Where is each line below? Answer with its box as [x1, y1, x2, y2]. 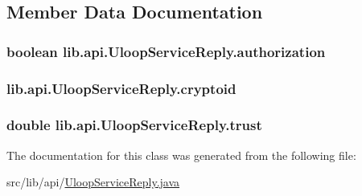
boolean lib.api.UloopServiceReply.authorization [6, 41, 326, 61]
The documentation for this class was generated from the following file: [6, 146, 356, 163]
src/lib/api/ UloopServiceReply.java [6, 174, 180, 190]
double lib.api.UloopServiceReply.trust [6, 115, 262, 135]
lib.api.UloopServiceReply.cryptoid [6, 78, 237, 98]
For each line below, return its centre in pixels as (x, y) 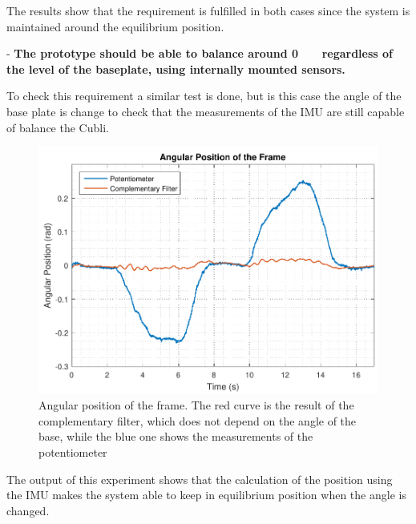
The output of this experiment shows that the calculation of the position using (200, 479)
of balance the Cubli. (58, 127)
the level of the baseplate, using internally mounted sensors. (176, 69)
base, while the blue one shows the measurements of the (176, 436)
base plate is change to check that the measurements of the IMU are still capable (206, 111)
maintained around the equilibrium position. (115, 26)
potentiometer (73, 452)
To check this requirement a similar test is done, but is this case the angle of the (204, 96)
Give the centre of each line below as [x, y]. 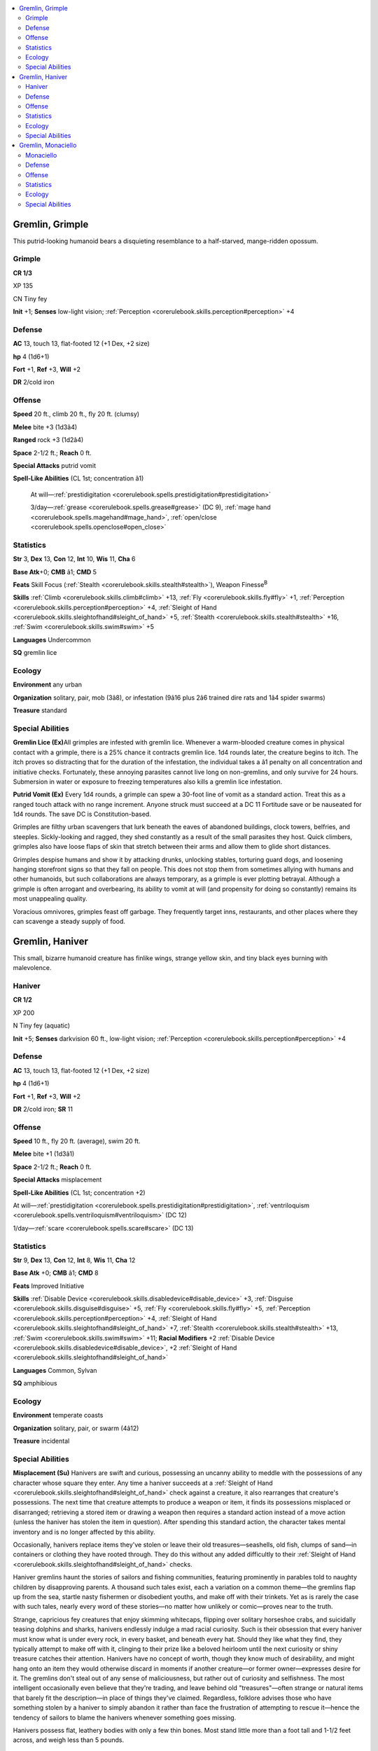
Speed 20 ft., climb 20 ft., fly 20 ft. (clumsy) [76, 414]
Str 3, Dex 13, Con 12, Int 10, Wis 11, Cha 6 [74, 559]
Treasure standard [40, 710]
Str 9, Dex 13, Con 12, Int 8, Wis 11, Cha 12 [74, 1260]
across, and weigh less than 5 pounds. [69, 1740]
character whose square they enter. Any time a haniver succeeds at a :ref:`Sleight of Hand [143, 1483]
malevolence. [32, 968]
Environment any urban [48, 685]
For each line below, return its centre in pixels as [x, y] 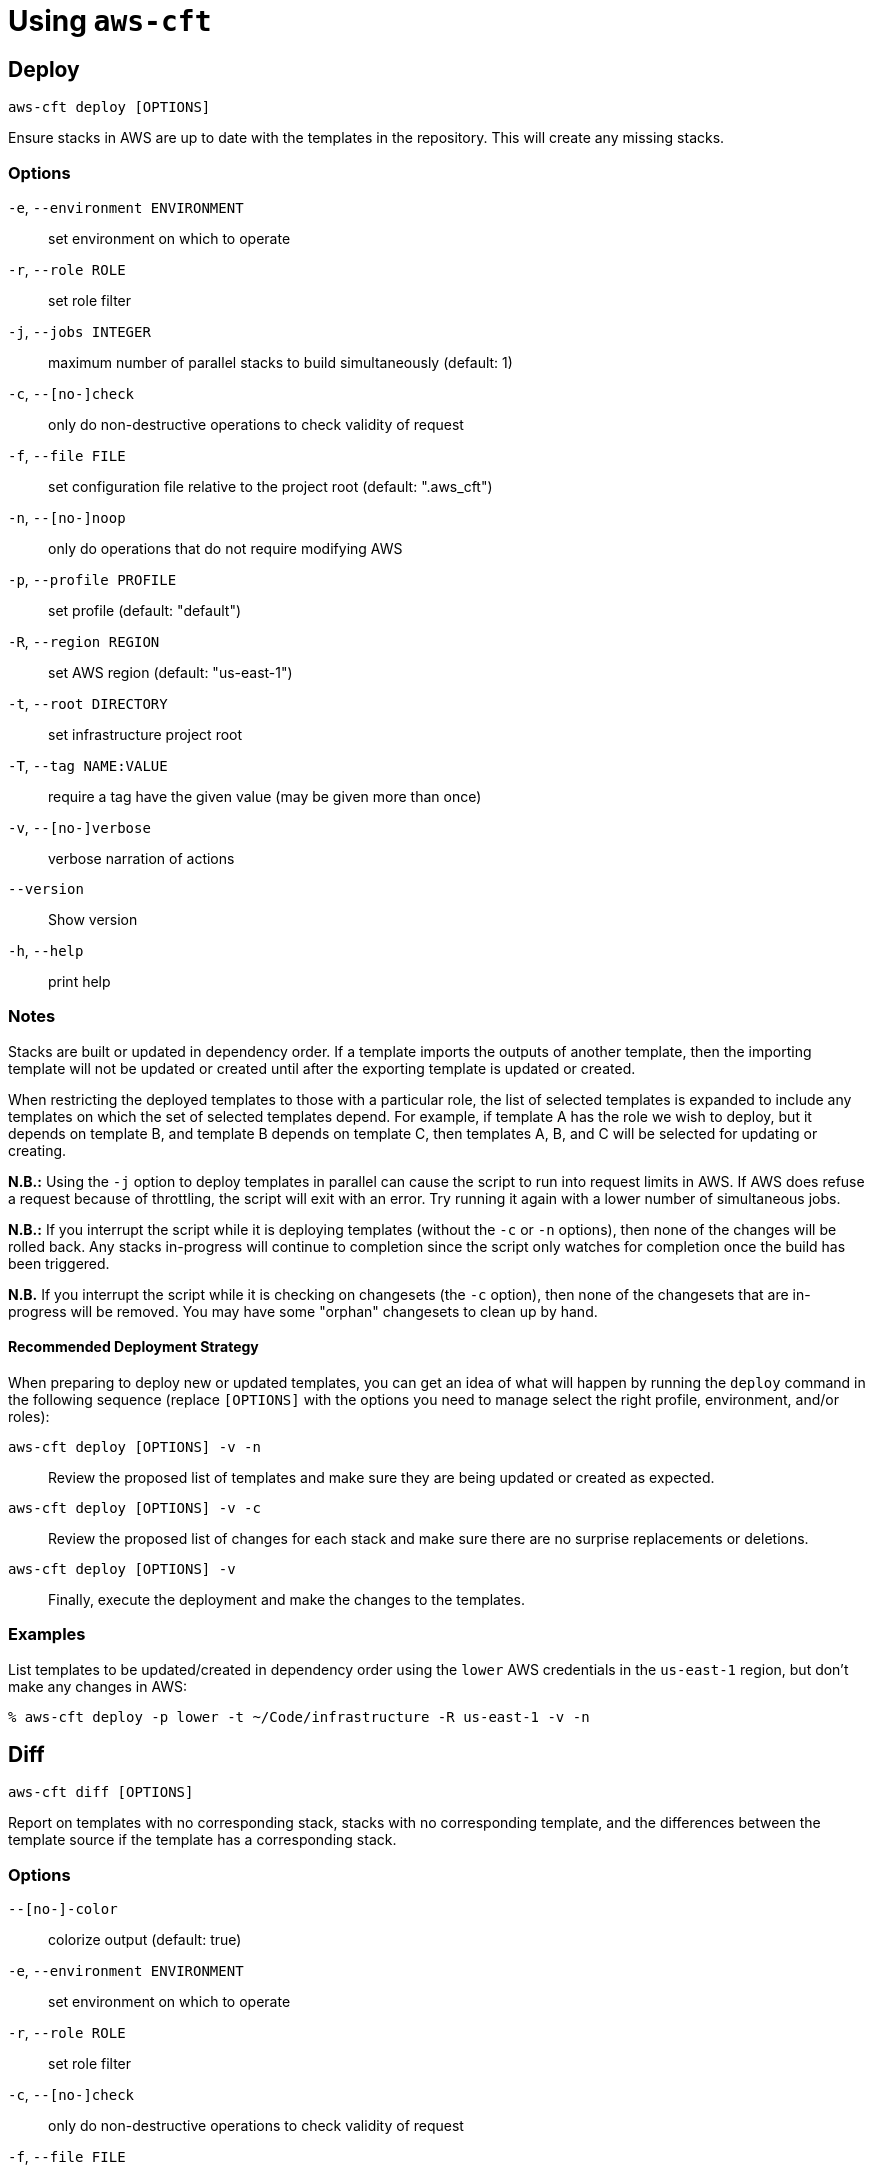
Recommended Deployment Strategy [133, 1347]
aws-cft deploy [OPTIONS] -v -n [134, 1446]
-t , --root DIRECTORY [88, 703]
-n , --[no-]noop [67, 517]
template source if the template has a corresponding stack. [202, 1840]
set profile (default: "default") [145, 610]
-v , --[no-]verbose [79, 827]
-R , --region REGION [84, 641]
......
WHAT THE EXERCISE ASKS: Copy out exactly the lines from the one with "maintained around the" through the end of the listing, both ends included, omitting any picture.

EXERCISE ANSWER:
maintained around the equilibrium position. (115, 26)
potentiometer (73, 452)
To check this requirement a similar test is done, but is this case the angle of the (204, 96)
Give the centre of each line below as [x, y]. 
Speed 20 ft., climb 20 ft., fly 20 ft. (clumsy) [76, 414]
Str 3, Dex 13, Con 12, Int 10, Wis 11, Cha 6 [74, 559]
Treasure standard [40, 710]
Str 9, Dex 13, Con 12, Int 8, Wis 11, Cha 12 [74, 1260]
across, and weigh less than 5 pounds. [69, 1740]
character whose square they enter. Any time a haniver succeeds at a :ref:`Sleight of Hand [143, 1483]
malevolence. [32, 968]
Environment any urban [48, 685]
For each line below, return its centre in pixels as [x, y] 
Recommended Deployment Strategy [133, 1347]
aws-cft deploy [OPTIONS] -v -n [134, 1446]
-t , --root DIRECTORY [88, 703]
-n , --[no-]noop [67, 517]
template source if the template has a corresponding stack. [202, 1840]
set profile (default: "default") [145, 610]
-v , --[no-]verbose [79, 827]
-R , --region REGION [84, 641]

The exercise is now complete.